* _AIM OF THE EXERCISE_
In the lines below, output everything from the first line through the line containing "discover every device" exactly as it is. Pictures are not part of the output.

* _PROVIDED DATA_
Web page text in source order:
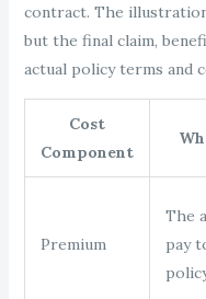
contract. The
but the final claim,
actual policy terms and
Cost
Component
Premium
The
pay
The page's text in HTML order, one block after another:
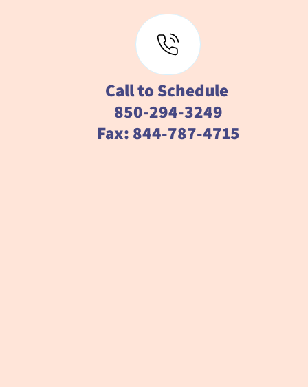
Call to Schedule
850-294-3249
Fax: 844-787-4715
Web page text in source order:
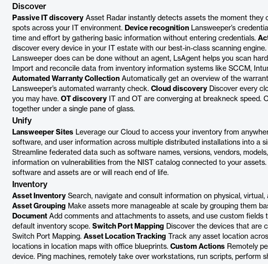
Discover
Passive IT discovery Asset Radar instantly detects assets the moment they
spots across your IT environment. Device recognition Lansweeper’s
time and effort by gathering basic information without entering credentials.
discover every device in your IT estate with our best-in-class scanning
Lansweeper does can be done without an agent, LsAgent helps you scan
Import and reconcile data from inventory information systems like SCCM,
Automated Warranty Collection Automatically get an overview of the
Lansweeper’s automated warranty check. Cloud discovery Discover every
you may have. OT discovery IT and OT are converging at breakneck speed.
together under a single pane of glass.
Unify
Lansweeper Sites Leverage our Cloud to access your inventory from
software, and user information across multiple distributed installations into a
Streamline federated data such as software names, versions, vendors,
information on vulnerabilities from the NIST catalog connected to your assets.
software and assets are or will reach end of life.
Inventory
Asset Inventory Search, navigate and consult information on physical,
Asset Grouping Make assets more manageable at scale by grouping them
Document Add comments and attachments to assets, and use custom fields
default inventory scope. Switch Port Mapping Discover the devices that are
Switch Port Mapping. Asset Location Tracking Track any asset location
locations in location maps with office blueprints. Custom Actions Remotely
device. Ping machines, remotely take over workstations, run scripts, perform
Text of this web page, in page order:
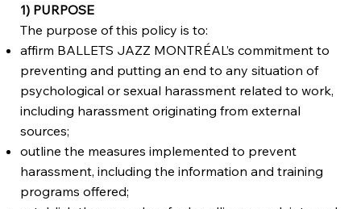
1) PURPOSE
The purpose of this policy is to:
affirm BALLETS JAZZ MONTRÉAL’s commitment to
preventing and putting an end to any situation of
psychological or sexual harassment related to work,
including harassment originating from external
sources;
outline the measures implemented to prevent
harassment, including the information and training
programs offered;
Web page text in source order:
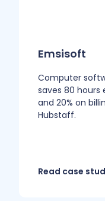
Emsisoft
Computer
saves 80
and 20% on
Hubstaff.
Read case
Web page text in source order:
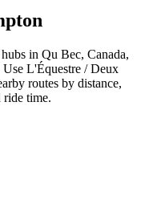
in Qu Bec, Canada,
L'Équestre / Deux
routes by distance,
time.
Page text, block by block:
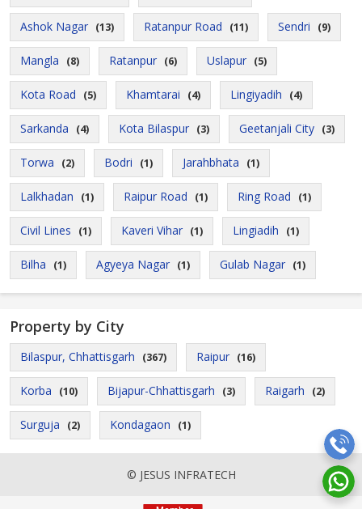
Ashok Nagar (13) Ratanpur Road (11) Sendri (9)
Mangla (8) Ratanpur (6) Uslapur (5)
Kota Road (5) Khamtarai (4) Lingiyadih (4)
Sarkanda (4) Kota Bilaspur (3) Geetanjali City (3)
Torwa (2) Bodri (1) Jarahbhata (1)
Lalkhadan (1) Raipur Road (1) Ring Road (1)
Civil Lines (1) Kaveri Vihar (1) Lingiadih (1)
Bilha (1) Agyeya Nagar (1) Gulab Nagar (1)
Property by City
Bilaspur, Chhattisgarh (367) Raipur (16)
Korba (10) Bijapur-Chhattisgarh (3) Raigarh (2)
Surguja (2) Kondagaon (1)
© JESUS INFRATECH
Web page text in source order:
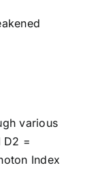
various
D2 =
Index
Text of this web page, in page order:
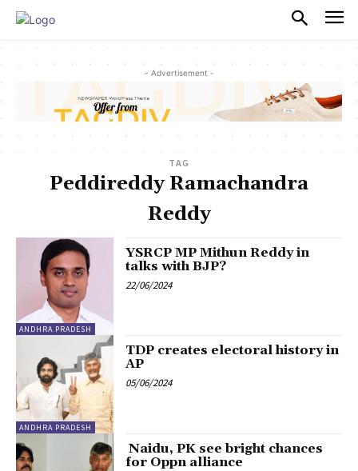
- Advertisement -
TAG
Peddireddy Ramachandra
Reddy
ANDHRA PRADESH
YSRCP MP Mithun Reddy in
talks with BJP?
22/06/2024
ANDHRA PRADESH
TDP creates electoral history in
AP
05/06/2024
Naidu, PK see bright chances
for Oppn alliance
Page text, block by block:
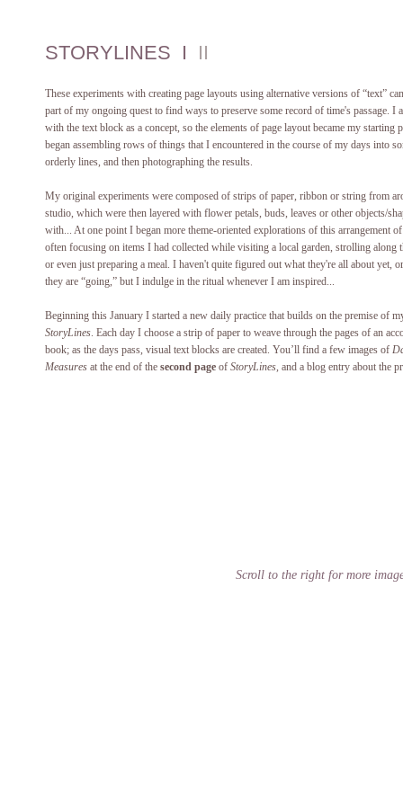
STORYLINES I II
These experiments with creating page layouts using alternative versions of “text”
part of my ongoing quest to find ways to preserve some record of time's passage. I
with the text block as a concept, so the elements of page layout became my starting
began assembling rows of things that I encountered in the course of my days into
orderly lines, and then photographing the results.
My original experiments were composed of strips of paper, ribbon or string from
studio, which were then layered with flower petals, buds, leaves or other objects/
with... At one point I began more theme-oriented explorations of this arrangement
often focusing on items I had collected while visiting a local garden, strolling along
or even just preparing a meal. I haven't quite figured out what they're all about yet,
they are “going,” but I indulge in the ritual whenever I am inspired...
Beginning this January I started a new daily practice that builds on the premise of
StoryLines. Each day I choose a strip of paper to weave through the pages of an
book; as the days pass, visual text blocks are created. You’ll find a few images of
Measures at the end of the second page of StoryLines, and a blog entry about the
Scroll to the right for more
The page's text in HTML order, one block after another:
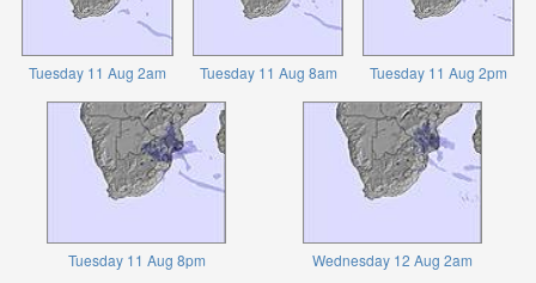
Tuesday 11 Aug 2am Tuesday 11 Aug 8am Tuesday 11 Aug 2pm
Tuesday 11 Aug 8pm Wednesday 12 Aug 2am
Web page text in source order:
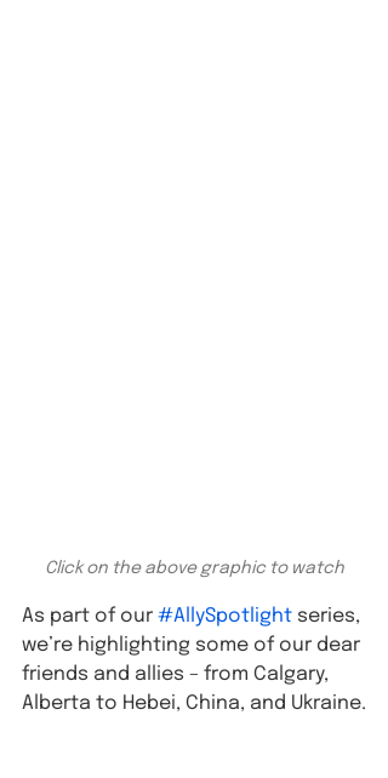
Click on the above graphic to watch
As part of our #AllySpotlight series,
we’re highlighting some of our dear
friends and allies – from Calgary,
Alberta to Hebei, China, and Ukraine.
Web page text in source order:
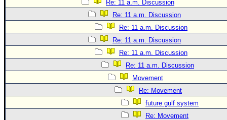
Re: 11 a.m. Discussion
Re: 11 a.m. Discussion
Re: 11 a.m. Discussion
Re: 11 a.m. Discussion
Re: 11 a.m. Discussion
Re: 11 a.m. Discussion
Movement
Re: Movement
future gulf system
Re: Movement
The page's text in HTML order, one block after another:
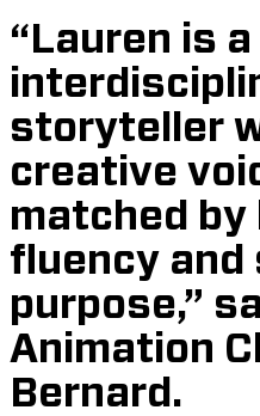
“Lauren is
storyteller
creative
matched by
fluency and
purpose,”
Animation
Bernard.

* _EXERCISE SOLUTION_
Web page text in source order:
contract. The
but the final claim,
actual policy terms and
Cost
Component
Premium
The
pay
The page's text in HTML order, one block after another:
Call to Schedule
850-294-3249
Fax: 844-787-4715
Web page text in source order:
Discover
Passive IT discovery Asset Radar instantly detects assets the moment they
spots across your IT environment. Device recognition Lansweeper’s
time and effort by gathering basic information without entering credentials.
discover every device in your IT estate with our best-in-class scanning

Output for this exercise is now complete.